Diabetic Ketoacidosis in the Pediatric Population A 14-year-old boy with benign history is found unresponsive in his bedroom by his sister. There is vomit on his shirt. Thinking back, Mom remembers the patient drinking and urinating “a lot” in the past several weeks and thinks “his clothes hang off of him.” He has been home from school the past few days because of fatigue and malaise “and just not feeling well.” They called their doctor when he complained of some abdominal pain and were told, “It's the flu and will get better in a few days.” He has had no fever, rash, injury, or ingestion.
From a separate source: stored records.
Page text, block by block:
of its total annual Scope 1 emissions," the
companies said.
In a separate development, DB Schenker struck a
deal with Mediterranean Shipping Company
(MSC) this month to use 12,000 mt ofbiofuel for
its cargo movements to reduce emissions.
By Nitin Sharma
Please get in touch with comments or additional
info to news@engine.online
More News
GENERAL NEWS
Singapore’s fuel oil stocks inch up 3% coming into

His vital signs are as follows: Heart rate: 130 Respiratory rate: 32 Blood pressure: 90/65 Temperature: 37° C Weight: 55 kg General exam: somnolent but arousable, will open eyes on command, fruity odor on breath Airway: patent, no stridor Breathing: tachypneic, Kussmaul respirations Circulation: clammy, cool skin, capillary refill 4 seconds, parched lips, sunken eyes Abdomen: mildly tender diffusely, no distention, BS x 4 quadrants Pupils: 3-4 mm b/l Glasgow Coma Score: 12-13 Chem stix: “high” Emergency personnel give the boy oxygen by face mask, start 2 intravenous lines, and run them wide open as they take him to the emergency department. En route, the patient is responsive to pain, he has a Glasgow Coma Score of only 5, and his pupils are unequal. Upon arrival, his heart rate is 75, his blood pressure is 135/95, and he has agonal respirations. His arterial blood gas is pH 7.02, PCO2 22, and base excess–18.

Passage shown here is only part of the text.